Indoor Air Pollution Concerns Tenants
WELL establishes requirements in buildings that promote clean air and reduce or minimize the sources of indoor air pollution. The amount of time spent in a commercial space drives home the importance of minimizing indoor air pollution. No one would consider office space acceptable if they knew that Volatile Organic Compounds (VOCs), combustion byproducts, and airborne Particulate Matter (PM) were at levels that could trigger nausea, headaches, asthma, or respiratory irritation.
The problem, of course, is that the vast majority of commercial spaces have no way to continuously measure Indoor Air Quality (IAQ). In true asset digitization of CRE, tenants will evaluate potential space based on the support for real-time IAQ monitoring, or the lack of support of any form of IAQ assurance.
Real-time IAQ monitoring makes commercial space inherently more attractive. The Internet of Things (IoT) excels in delivering cost-effective building modernization in wireless retrofit IAQ projects.
Lighting Enhances Tenant Productivity
WELL establishes requirements in buildings for delivering crucial lighting conditions for a broad variety of tenant activities. Brightness levels can contribute to the perception of spaciousness, as well as to the overall visual appeal of illuminated spaces, which can promote tenant productivity.

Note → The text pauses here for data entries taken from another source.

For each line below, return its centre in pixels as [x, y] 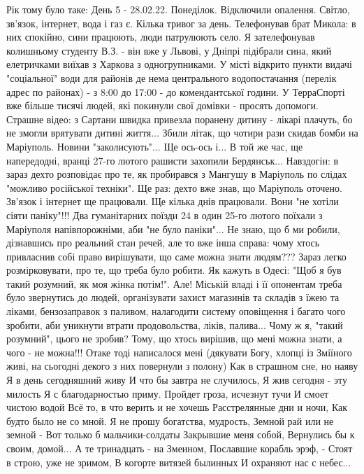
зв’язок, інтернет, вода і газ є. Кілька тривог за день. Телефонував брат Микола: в [181, 23]
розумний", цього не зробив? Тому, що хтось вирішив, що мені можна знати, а [174, 339]
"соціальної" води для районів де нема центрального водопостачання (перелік [172, 77]
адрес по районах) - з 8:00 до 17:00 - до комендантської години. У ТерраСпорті [176, 91]
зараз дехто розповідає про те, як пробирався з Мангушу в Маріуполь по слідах [177, 174]
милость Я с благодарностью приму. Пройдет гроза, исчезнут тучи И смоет [168, 393]
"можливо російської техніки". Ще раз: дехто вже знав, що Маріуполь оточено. [174, 187]
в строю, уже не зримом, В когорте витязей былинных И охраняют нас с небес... [179, 462]
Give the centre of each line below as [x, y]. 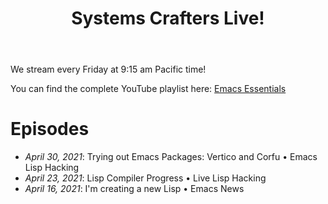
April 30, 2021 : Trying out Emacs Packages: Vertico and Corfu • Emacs [171, 157]
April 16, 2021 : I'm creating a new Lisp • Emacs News [134, 189]
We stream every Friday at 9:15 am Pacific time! [108, 69]
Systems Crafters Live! [168, 18]
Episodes [50, 129]
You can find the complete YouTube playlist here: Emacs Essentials [148, 89]
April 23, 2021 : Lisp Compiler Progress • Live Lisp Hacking [145, 178]
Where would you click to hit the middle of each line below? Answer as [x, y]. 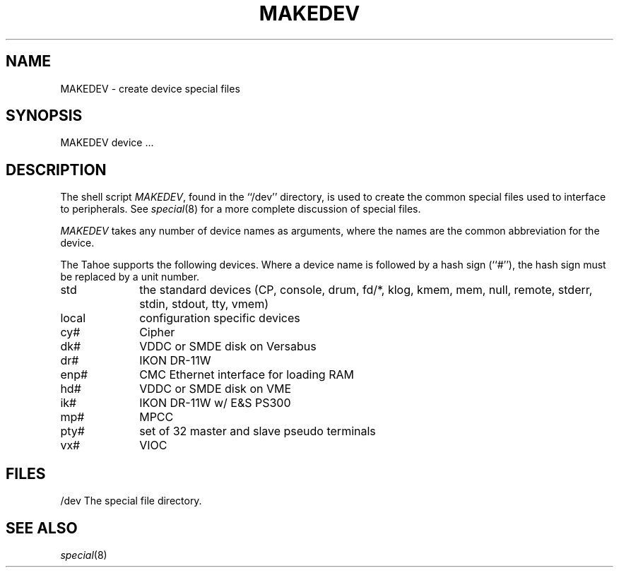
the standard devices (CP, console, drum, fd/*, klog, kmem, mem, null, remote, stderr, [366, 290]
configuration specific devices [220, 318]
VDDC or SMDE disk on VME [216, 389]
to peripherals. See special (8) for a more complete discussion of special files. [241, 209]
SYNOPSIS [44, 116]
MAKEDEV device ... [107, 143]
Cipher [157, 332]
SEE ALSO [42, 528]
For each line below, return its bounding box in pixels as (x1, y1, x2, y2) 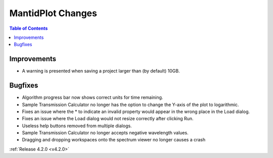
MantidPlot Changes (9, 8, 97, 19)
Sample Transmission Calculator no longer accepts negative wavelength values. (22, 130, 189, 136)
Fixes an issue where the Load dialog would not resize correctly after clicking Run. (22, 116, 194, 122)
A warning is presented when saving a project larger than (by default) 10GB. (22, 68, 180, 74)
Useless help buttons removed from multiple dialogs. (22, 123, 132, 129)
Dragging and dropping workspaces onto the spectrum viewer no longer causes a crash (22, 137, 206, 143)
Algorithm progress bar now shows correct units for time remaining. (22, 94, 163, 100)
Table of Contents (9, 25, 48, 31)

In addition to lighting retrofits, electrochromic glass can be used to shift from clear to opaque based on external stimuli such as an electrical current or UV rays. It eliminates the need for shades and other window treatments, while adapting to current conditions passively.

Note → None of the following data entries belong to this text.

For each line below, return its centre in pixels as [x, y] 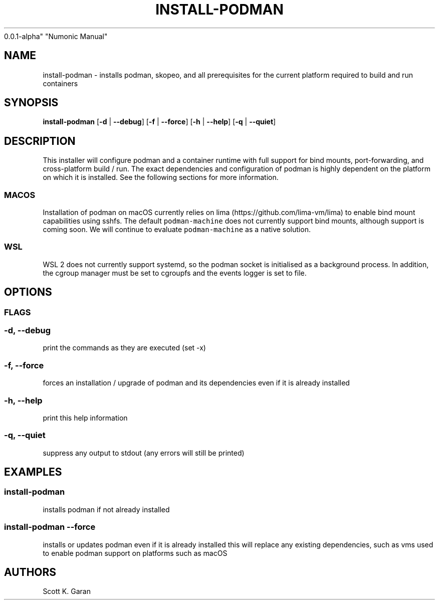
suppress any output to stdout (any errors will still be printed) [144, 453]
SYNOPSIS [31, 103]
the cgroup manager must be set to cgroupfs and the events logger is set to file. [175, 273]
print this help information [85, 418]
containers [60, 83]
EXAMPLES [33, 472]
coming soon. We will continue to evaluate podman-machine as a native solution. [177, 230]
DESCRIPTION [40, 141]
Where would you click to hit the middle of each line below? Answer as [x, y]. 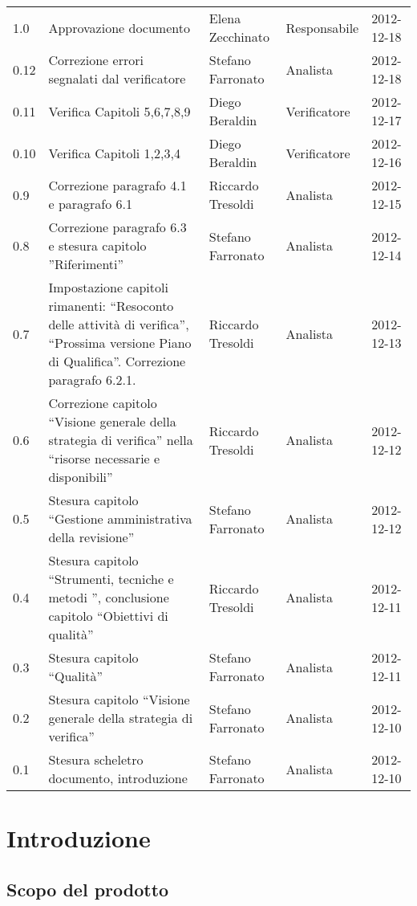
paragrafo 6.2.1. [92, 380]
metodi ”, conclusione [109, 597]
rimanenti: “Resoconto [111, 306]
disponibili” [81, 477]
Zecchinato [239, 37]
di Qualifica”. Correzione [117, 361]
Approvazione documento [119, 27]
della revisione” [91, 537]
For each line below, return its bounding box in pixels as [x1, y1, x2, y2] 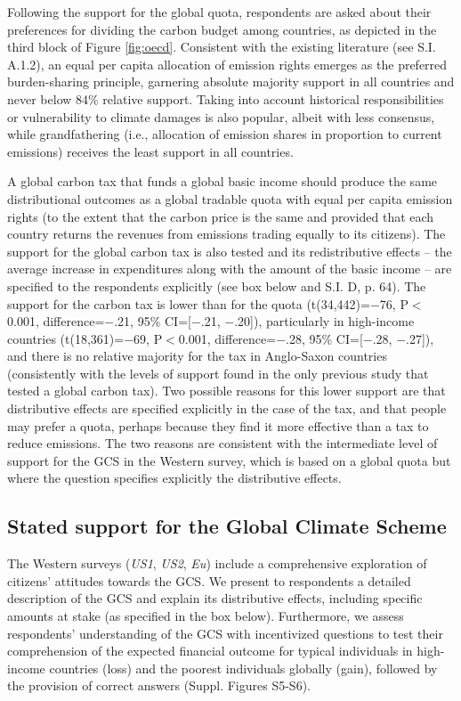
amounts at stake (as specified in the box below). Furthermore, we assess [7, 607, 404, 625]
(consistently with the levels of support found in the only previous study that [7, 363, 429, 382]
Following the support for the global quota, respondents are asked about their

Dynamic glass (see illustration) can be used to retrofit commercial space to maximize daylighting while reducing heat and glare.

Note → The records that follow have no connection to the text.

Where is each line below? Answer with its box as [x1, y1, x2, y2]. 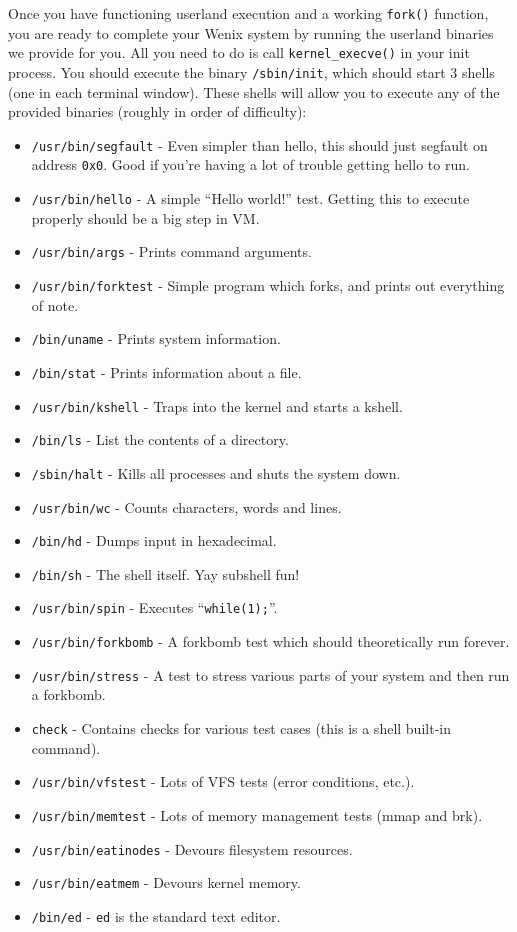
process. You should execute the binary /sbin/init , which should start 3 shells [8, 61, 495, 82]
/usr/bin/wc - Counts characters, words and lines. [31, 496, 342, 517]
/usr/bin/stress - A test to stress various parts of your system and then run [31, 664, 510, 685]
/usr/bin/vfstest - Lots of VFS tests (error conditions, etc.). [31, 771, 415, 792]
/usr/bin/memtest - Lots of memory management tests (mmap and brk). [31, 804, 483, 825]
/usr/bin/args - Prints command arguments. [31, 241, 312, 262]
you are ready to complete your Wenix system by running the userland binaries [8, 22, 494, 43]
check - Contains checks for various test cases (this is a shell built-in [31, 718, 451, 739]

Noise Halts Tenant Productivity
WELL establishes requirements in buildings to promote tenant comfort. Particular attention should be placed on the most common sources of physiological disruption, distraction and irritation.
Exterior noise from traffic or urban activity as well as internally-generated noise can represent major sources of stress to building occupants. HVAC systems and other mechanical equipment in the building can be the most annoying because they represent the responsibility of the building owner or operator.
Wireless IoT sound sensors can be used to provide tenant assurance of acoustic levels at all segments of the occupied space. Objective and continuous measurements of sound levels, especially in sensitive areas, can represent a valuable feature to compare different commercial space for lease.
Why is the Hot/Cold Problem Still a Problem?
Thermal comfort has remained a contentious issue for tenants. WELL has codified thermal comfort in buildings because temperature can affect mood, performance and productivity of occupants. Everyone knows that.
HVAC analysis is currently driving building performance and sustainability trends for building owners and operators. The tenant side of the equation has not necessarily been the focus.
The obvious first step is the provision of real-time visibility of internal thermal conditions to tenants. Real-time dashboards of temperature, humidity and CO2 go a long way to providing true value to tenants. The second step is individual control of HVAC parameters (e.g., setpoints) by tenants. IoT examples of such advanced functionality have the potential to create amazing workplace experiences.
Building owners have to understand the needs of the next generation of tenants. The will increasingly make informed choices when comparing leasable space. Asset digitization that codifies available technology features will enable them to make an informed choice.